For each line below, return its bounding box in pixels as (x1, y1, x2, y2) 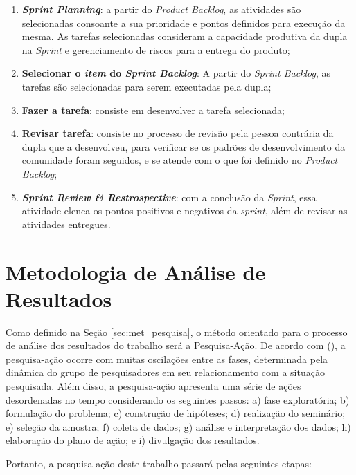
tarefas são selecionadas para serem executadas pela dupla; (21, 79, 272, 93)
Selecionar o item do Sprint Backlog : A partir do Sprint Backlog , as (21, 66, 331, 80)
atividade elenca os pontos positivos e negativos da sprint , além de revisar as (21, 203, 348, 218)
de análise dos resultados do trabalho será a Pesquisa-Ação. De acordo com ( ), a (6, 338, 346, 353)
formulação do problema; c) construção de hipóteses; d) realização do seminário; (6, 406, 346, 420)
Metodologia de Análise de (6, 257, 266, 286)
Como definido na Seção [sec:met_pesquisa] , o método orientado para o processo (6, 324, 348, 339)
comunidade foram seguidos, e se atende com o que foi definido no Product (21, 153, 338, 167)
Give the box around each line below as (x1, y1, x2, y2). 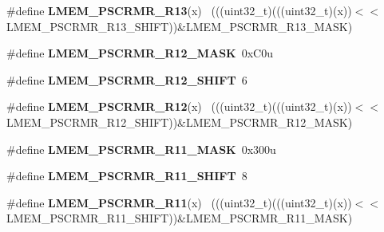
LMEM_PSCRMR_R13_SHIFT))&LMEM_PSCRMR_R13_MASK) (6, 18, 353, 34)
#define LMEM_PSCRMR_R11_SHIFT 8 (6, 167, 247, 184)
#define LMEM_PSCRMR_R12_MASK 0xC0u (6, 45, 273, 61)
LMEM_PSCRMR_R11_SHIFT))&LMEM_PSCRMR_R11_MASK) (6, 210, 353, 226)
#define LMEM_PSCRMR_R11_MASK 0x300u (6, 140, 276, 157)
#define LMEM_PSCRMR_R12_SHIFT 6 (6, 71, 247, 88)
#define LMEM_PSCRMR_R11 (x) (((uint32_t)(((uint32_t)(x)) (6, 194, 352, 210)
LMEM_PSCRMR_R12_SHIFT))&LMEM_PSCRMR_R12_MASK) (6, 113, 353, 130)
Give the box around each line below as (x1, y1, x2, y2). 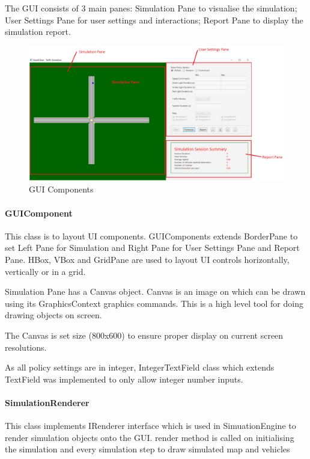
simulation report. (5, 25, 71, 38)
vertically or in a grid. (5, 265, 86, 277)
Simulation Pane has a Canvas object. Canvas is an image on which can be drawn (5, 285, 306, 298)
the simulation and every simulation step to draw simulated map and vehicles (5, 443, 290, 455)
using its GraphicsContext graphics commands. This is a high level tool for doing (5, 297, 303, 309)
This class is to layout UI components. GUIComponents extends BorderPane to (5, 229, 298, 242)
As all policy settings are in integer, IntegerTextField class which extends (5, 361, 275, 374)
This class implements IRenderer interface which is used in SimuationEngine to (5, 419, 296, 432)
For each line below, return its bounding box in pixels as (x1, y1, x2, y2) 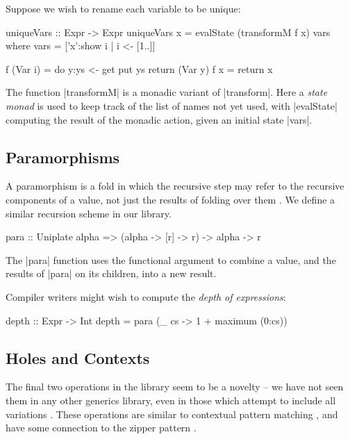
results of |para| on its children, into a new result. (6, 266, 217, 281)
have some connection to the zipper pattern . (6, 420, 197, 435)
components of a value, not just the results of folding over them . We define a (6, 192, 335, 206)
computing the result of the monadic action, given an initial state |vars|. (6, 112, 312, 126)
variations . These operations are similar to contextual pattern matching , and (6, 406, 338, 421)
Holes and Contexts (6, 347, 150, 368)
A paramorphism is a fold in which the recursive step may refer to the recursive (6, 179, 344, 193)
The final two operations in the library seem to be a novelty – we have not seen (6, 379, 344, 394)
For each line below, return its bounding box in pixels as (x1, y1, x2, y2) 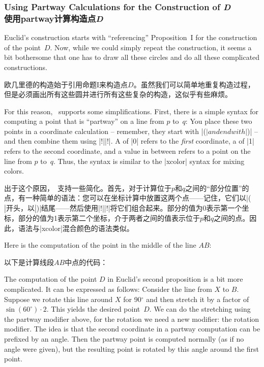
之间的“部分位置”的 (185, 182, 249, 193)
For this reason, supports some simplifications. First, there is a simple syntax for (4, 106, 259, 116)
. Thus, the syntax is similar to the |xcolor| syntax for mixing (53, 155, 245, 166)
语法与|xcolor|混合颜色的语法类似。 (18, 222, 134, 233)
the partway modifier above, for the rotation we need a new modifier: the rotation (4, 313, 259, 324)
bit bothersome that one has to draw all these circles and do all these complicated (4, 52, 260, 62)
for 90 (123, 293, 141, 304)
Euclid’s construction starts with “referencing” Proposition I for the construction (4, 32, 257, 43)
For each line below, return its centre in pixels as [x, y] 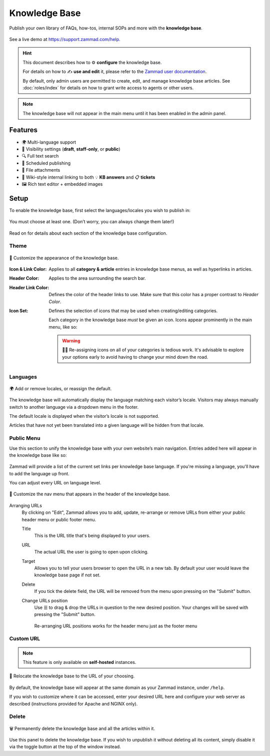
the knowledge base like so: [38, 455]
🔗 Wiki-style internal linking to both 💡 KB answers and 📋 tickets [88, 177]
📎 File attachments [41, 170]
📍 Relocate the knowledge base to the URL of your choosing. [72, 676]
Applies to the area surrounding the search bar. [97, 278]
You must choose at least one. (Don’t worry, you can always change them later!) [92, 222]
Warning [71, 341]
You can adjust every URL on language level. [55, 483]
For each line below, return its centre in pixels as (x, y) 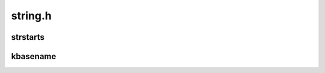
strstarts (28, 37)
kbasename (34, 56)
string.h (31, 16)
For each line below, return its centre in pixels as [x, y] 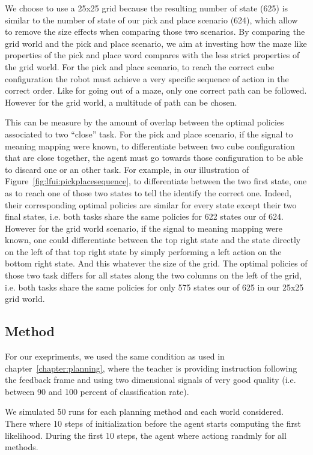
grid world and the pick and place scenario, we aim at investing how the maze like [156, 43]
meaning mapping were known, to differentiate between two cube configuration [150, 146]
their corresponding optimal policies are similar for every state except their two [151, 204]
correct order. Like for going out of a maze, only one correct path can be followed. [156, 90]
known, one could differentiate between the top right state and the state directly [153, 240]
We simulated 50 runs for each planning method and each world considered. [144, 411]
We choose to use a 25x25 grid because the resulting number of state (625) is [147, 8]
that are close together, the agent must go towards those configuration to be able [154, 158]
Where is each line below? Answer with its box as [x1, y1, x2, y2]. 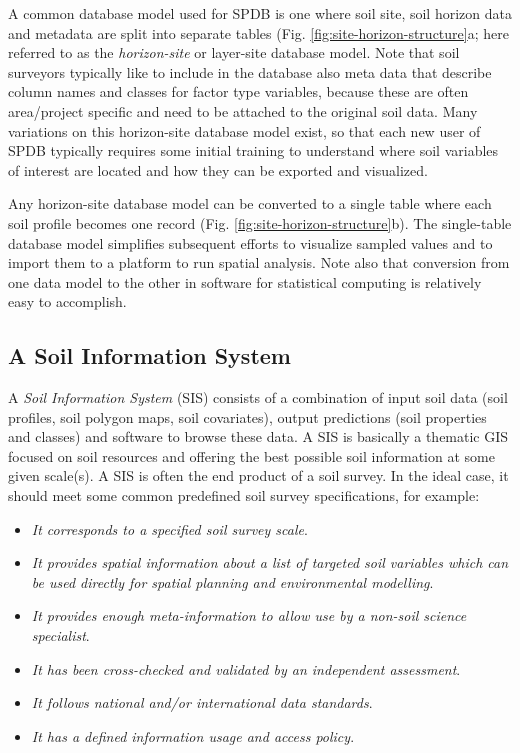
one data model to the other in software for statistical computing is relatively [8, 271, 482, 292]
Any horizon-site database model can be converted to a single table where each [8, 193, 492, 214]
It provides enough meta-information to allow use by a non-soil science [31, 605, 467, 626]
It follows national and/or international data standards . [31, 692, 373, 713]
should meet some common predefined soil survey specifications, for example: [8, 485, 480, 506]
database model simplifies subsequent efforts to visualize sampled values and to [8, 232, 493, 253]
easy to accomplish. [8, 291, 127, 312]
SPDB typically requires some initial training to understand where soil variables [8, 140, 499, 161]
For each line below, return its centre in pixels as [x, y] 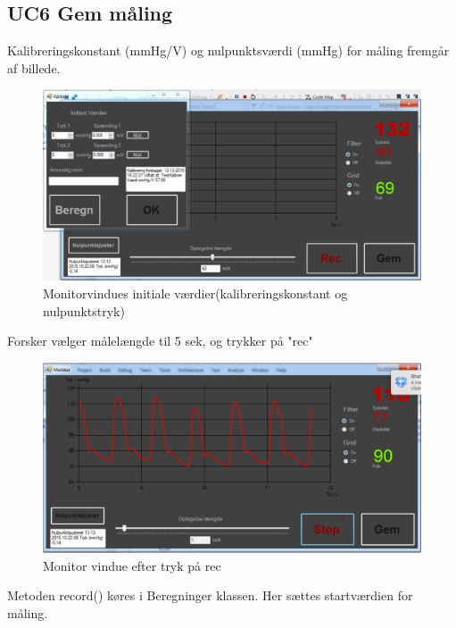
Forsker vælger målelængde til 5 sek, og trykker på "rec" [160, 341]
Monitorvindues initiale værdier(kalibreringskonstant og [195, 293]
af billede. [34, 67]
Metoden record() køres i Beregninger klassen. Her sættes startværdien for [210, 595]
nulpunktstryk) [84, 310]
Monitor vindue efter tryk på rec [132, 565]
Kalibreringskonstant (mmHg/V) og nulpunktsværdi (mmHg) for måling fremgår [228, 50]
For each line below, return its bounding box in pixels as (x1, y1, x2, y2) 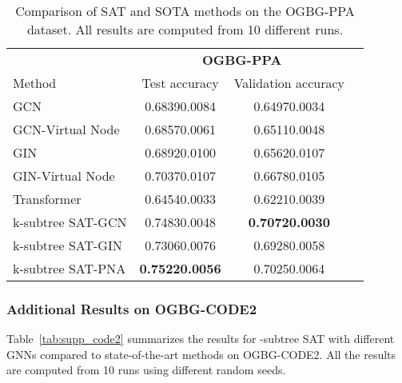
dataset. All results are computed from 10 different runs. (26, 20, 344, 38)
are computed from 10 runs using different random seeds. (6, 361, 286, 378)
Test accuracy (141, 74, 219, 92)
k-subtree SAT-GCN (13, 213, 127, 231)
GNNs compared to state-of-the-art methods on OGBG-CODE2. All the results (6, 345, 396, 362)
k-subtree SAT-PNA (13, 259, 126, 277)
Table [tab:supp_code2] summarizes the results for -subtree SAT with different (6, 330, 395, 347)
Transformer (13, 190, 82, 208)
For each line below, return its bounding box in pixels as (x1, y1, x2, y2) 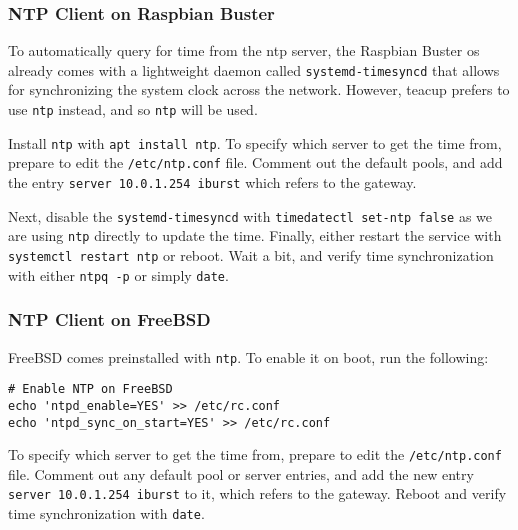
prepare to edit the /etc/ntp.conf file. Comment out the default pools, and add (8, 152, 503, 173)
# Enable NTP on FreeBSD (8, 382, 173, 397)
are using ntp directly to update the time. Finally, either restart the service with (8, 225, 502, 246)
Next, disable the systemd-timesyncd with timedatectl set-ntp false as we (8, 205, 492, 226)
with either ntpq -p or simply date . (8, 264, 229, 285)
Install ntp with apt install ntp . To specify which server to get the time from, (8, 132, 502, 153)
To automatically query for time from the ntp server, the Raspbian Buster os (8, 40, 480, 61)
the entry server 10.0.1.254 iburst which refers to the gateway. (8, 172, 417, 193)
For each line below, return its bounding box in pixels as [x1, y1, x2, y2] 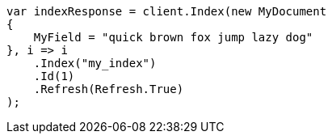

* * *

▸ **PROBLEM REQUIREMENTS**
With the pictures removed, set down every line of the listing above exactly.

▸ **SOLUTION TO THIS TASK**
For each line below, return its bounding box in pixels as (x1, y1, x2, y2) 
tarefas são selecionadas para serem executadas pela dupla; (21, 79, 272, 93)
Selecionar o item do Sprint Backlog : A partir do Sprint Backlog , as (21, 66, 331, 80)
atividade elenca os pontos positivos e negativos da sprint , além de revisar as (21, 203, 348, 218)
de análise dos resultados do trabalho será a Pesquisa-Ação. De acordo com ( ), a (6, 338, 346, 353)
formulação do problema; c) construção de hipóteses; d) realização do seminário; (6, 406, 346, 420)
Metodologia de Análise de (6, 257, 266, 286)
Como definido na Seção [sec:met_pesquisa] , o método orientado para o processo (6, 324, 348, 339)
comunidade foram seguidos, e se atende com o que foi definido no Product (21, 153, 338, 167)
Give the box around each line below as (x1, y1, x2, y2). 
LMEM_PSCRMR_R13_SHIFT))&LMEM_PSCRMR_R13_MASK) (6, 18, 353, 34)
#define LMEM_PSCRMR_R11_SHIFT 8 (6, 167, 247, 184)
#define LMEM_PSCRMR_R12_MASK 0xC0u (6, 45, 273, 61)
LMEM_PSCRMR_R11_SHIFT))&LMEM_PSCRMR_R11_MASK) (6, 210, 353, 226)
#define LMEM_PSCRMR_R11_MASK 0x300u (6, 140, 276, 157)
#define LMEM_PSCRMR_R12_SHIFT 6 (6, 71, 247, 88)
#define LMEM_PSCRMR_R11 (x) (((uint32_t)(((uint32_t)(x)) (6, 194, 352, 210)
LMEM_PSCRMR_R12_SHIFT))&LMEM_PSCRMR_R12_MASK) (6, 113, 353, 130)
Give the box around each line below as (x1, y1, x2, y2). 
simulation report. (5, 25, 71, 38)
vertically or in a grid. (5, 265, 86, 277)
Simulation Pane has a Canvas object. Canvas is an image on which can be drawn (5, 285, 306, 298)
the simulation and every simulation step to draw simulated map and vehicles (5, 443, 290, 455)
using its GraphicsContext graphics commands. This is a high level tool for doing (5, 297, 303, 309)
This class is to layout UI components. GUIComponents extends BorderPane to (5, 229, 298, 242)
As all policy settings are in integer, IntegerTextField class which extends (5, 361, 275, 374)
This class implements IRenderer interface which is used in SimuationEngine to (5, 419, 296, 432)
For each line below, return its bounding box in pixels as (x1, y1, x2, y2) 
results of |para| on its children, into a new result. (6, 266, 217, 281)
have some connection to the zipper pattern . (6, 420, 197, 435)
components of a value, not just the results of folding over them . We define a (6, 192, 335, 206)
computing the result of the monadic action, given an initial state |vars|. (6, 112, 312, 126)
variations . These operations are similar to contextual pattern matching , and (6, 406, 338, 421)
Holes and Contexts (6, 347, 150, 368)
A paramorphism is a fold in which the recursive step may refer to the recursive (6, 179, 344, 193)
The final two operations in the library seem to be a novelty – we have not seen (6, 379, 344, 394)
For each line below, return its bounding box in pixels as (x1, y1, x2, y2) 
之间的“部分位置”的 (185, 182, 249, 193)
For this reason, supports some simplifications. First, there is a simple syntax for (4, 106, 259, 116)
. Thus, the syntax is similar to the |xcolor| syntax for mixing (53, 155, 245, 166)
语法与|xcolor|混合颜色的语法类似。 (18, 222, 134, 233)
the partway modifier above, for the rotation we need a new modifier: the rotation (4, 313, 259, 324)
bit bothersome that one has to draw all these circles and do all these complicated (4, 52, 260, 62)
for 90 (123, 293, 141, 304)
Euclid’s construction starts with “referencing” Proposition I for the construction (4, 32, 257, 43)
For each line below, return its centre in pixels as [x, y] 
the knowledge base like so: [38, 455]
🔗 Wiki-style internal linking to both 💡 KB answers and 📋 tickets [88, 177]
📎 File attachments [41, 170]
📍 Relocate the knowledge base to the URL of your choosing. [72, 676]
Applies to the area surrounding the search bar. [97, 278]
You must choose at least one. (Don’t worry, you can always change them later!) [92, 222]
Warning [71, 341]
You can adjust every URL on language level. [55, 483]
For each line below, return its centre in pixels as (x, y) 
strstarts (28, 37)
kbasename (34, 56)
string.h (31, 16)
For each line below, return its centre in pixels as [x, y] 
grid world and the pick and place scenario, we aim at investing how the maze like [156, 43]
meaning mapping were known, to differentiate between two cube configuration [150, 146]
their corresponding optimal policies are similar for every state except their two [151, 204]
correct order. Like for going out of a maze, only one correct path can be followed. [156, 90]
known, one could differentiate between the top right state and the state directly [153, 240]
We simulated 50 runs for each planning method and each world considered. [144, 411]
We choose to use a 25x25 grid because the resulting number of state (625) is [147, 8]
that are close together, the agent must go towards those configuration to be able [154, 158]
Where is each line below? Answer with its box as [x1, y1, x2, y2]. 
one data model to the other in software for statistical computing is relatively [8, 271, 482, 292]
Any horizon-site database model can be converted to a single table where each [8, 193, 492, 214]
It provides enough meta-information to allow use by a non-soil science [31, 605, 467, 626]
It follows national and/or international data standards . [31, 692, 373, 713]
should meet some common predefined soil survey specifications, for example: [8, 485, 480, 506]
database model simplifies subsequent efforts to visualize sampled values and to [8, 232, 493, 253]
easy to accomplish. [8, 291, 127, 312]
SPDB typically requires some initial training to understand where soil variables [8, 140, 499, 161]
For each line below, return its centre in pixels as [x, y] 
Forsker vælger målelængde til 5 sek, og trykker på "rec" [160, 341]
Monitorvindues initiale værdier(kalibreringskonstant og [195, 293]
af billede. [34, 67]
Metoden record() køres i Beregninger klassen. Her sættes startværdien for [210, 595]
nulpunktstryk) [84, 310]
Monitor vindue efter tryk på rec [132, 565]
Kalibreringskonstant (mmHg/V) og nulpunktsværdi (mmHg) for måling fremgår [228, 50]
For each line below, return its bounding box in pixels as (x1, y1, x2, y2) 
dataset. All results are computed from 10 different runs. (26, 20, 344, 38)
are computed from 10 runs using different random seeds. (6, 361, 286, 378)
Test accuracy (141, 74, 219, 92)
k-subtree SAT-GCN (13, 213, 127, 231)
GNNs compared to state-of-the-art methods on OGBG-CODE2. All the results (6, 345, 396, 362)
k-subtree SAT-PNA (13, 259, 126, 277)
Table [tab:supp_code2] summarizes the results for -subtree SAT with different (6, 330, 395, 347)
Transformer (13, 190, 82, 208)
For each line below, return its bounding box in pixels as (x1, y1, x2, y2) 
prepare to edit the /etc/ntp.conf file. Comment out the default pools, and add (8, 152, 503, 173)
# Enable NTP on FreeBSD (8, 382, 173, 397)
are using ntp directly to update the time. Finally, either restart the service with (8, 225, 502, 246)
Next, disable the systemd-timesyncd with timedatectl set-ntp false as we (8, 205, 492, 226)
with either ntpq -p or simply date . (8, 264, 229, 285)
Install ntp with apt install ntp . To specify which server to get the time from, (8, 132, 502, 153)
To automatically query for time from the ntp server, the Raspbian Buster os (8, 40, 480, 61)
the entry server 10.0.1.254 iburst which refers to the gateway. (8, 172, 417, 193)
For each line below, return its bounding box in pixels as [x1, y1, x2, y2] 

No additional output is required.